Sunday, August 12, 2007

Money. Money, Money, Money Moneyyyyyy!


Sorry, gang, it's Sunday, I know, and hardly the day you want to think about mooney and markets and economics...hell, my hangover has me hating writing this more than you hate reading it.

But it's important:
Global central banks, including the European Central Bank and the Bank of Japan, added more than $300 billion of extra cash to the banking system over the last 48 hours to stabilize credit markets.

"Central banks like the Fed and ECB are adding liquidity, and that has done a lot to calm the markets," said Rafael Martorell, chief dealer at BNP Paribas in New York.

That helped U.S. stocks recover from an early plunge, sending currency traders rushing to sell their newly acquired yen.

Recently, the Japanese currency has slipped when equity markets rose because investors could borrow in low-yielding yen to finance purchases of other risky assets. When stocks slid, the yen firmed as investors unwound those carry trades and bought back yen.
The Dow was down nearly two hundred points Friday morning, even after the Fed injected $19 billion. When that barely bumped it up to a hundred point loss, the Fed funneled another $16 billion. That made the markets go into positive ground, briefly, and it took an additional $3 billion to keep them about flat for the day.

$38 billion. About the cost of the Iraq invasion for a month and a half.

Shove it, Bush, seriously. This isn't the only news of the week that should be deeply tied (literally) to Bush's psychotic obsession with warmongering. The heavy price we've paid to secure perhaps ten percent of the known oil reserves could have basically bought us 25% of them without any military intervention whatsoever. Oh, but then there's the Republican obsession with not signing international treaties to contend with, but let's face facts: a trillion dollars buys a lot of goodwill.

Back to the stock markets.
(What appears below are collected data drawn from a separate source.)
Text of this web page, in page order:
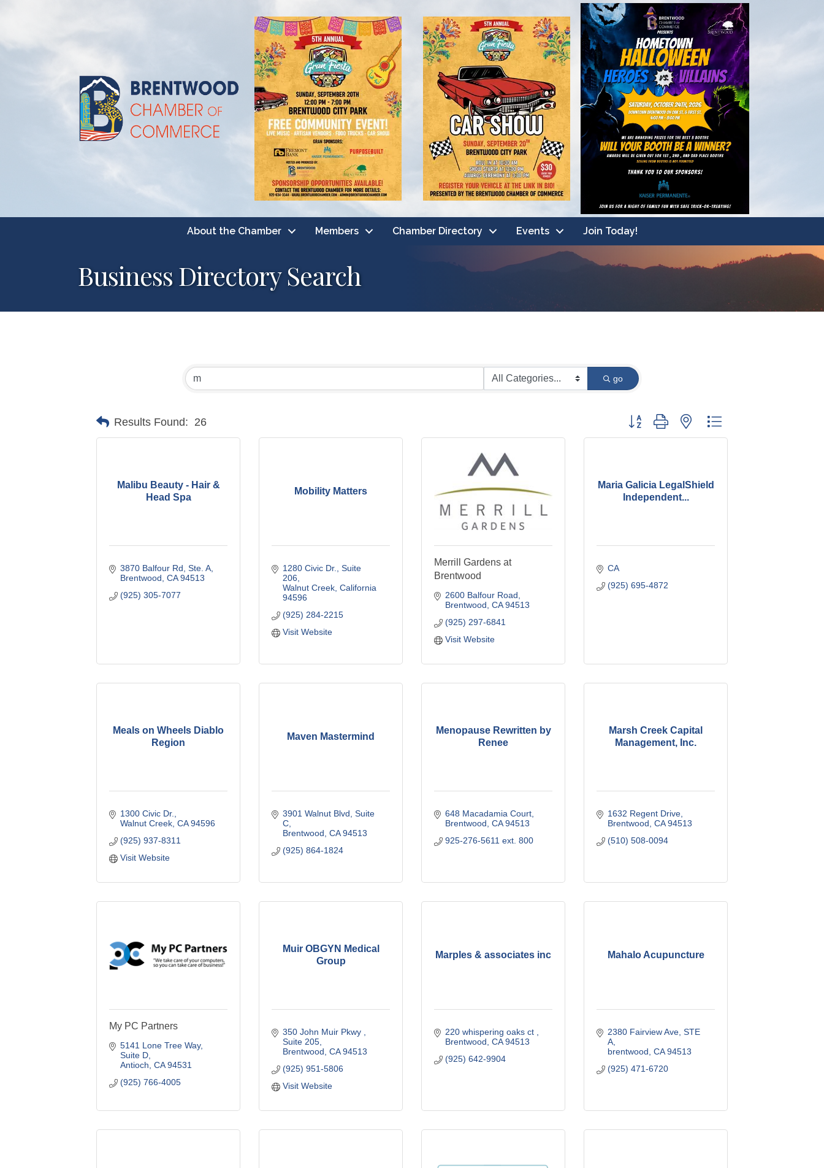
About the Chamber Members Chamber Directory Events Join Today!
Business Directory Search
go
Results Found: 26 Button group with nested dropdown
Malibu Beauty - Hair &
Head Spa
3870 Balfour Rd, Ste. A
Brentwood CA 94513
(925) 305-7077
Mobility Matters
1280 Civic Dr.
Suite
206
Walnut Creek California
94596
(925) 284-2215
Visit Website
Merrill Gardens at
Brentwood
2600 Balfour Road
Brentwood CA 94513
(925) 297-6841
Visit Website
Maria Galicia LegalShield
Independent...
CA
(925) 695-4872
Meals on Wheels Diablo
Region
1300 Civic Dr.
Walnut Creek CA 94596
(925) 937-8311
Visit Website
Maven Mastermind
3901 Walnut Blvd Suite
C
Brentwood CA 94513
(925) 864-1824
Menopause Rewritten by
Renee
648 Macadamia Court
Brentwood CA 94513
925-276-5611 ext. 800
Marsh Creek Capital
Management, Inc.
1632 Regent Drive
Brentwood CA 94513
(510) 508-0094
My PC Partners
5141 Lone Tree Way,
Suite D
Antioch CA 94531
(925) 766-4005
Muir OBGYN Medical
Group
350 John Muir Pkwy
Suite 205
Brentwood CA 94513
(925) 951-5806
Visit Website
Marples & associates inc
220 whispering oaks ct
Brentwood CA 94513
(925) 642-9904
Mahalo Acupuncture
2380 Fairview Ave STE
A
brentwood CA 94513
(925) 471-6720

The Fed will have exhausted its ability to intervene in the markets probably by Wednesday. My guess is Bernake spent much of the weekend on the phone with the banks who control the Federal Reserve with his hat in hand, trying to find bail out money. All it will take is one banker to say no, and the entire house of cards collapses by Tuesday.

Why is this happening?

Two words: housing woes. Last year, 46% of home sales returned to the seller less than five percent equity. Since most mortgage require at least that much in a down payment, 46% of Americans either lost money or barely got back their down payment in selling a house.

I'd estimate maybe another 30% got back between 5 and 10% in equity, so about 3/4 of Americans who sold a house last year broke even. Maybe. It might be much much higher.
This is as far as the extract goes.